Listed entries START

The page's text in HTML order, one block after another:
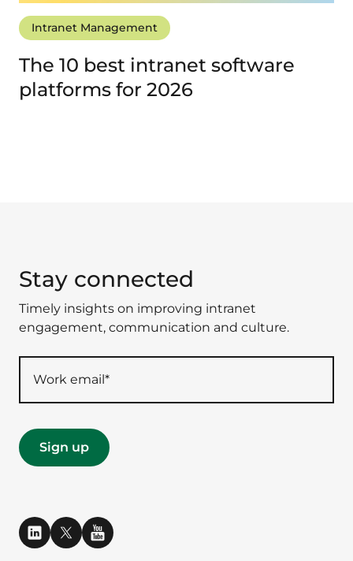
Intranet Management
The 10 best intranet software
platforms for 2026
Stay connected
Timely insights on improving intranet
engagement, communication and culture.

Listed entries END

Description of the task -
Retype each line above exactly and leave out any picture.

Your response -
The page's text in HTML order, one block after another:
Intranet Management
The 10 best intranet software
platforms for 2026
Stay connected
Timely insights on improving intranet
engagement, communication and culture.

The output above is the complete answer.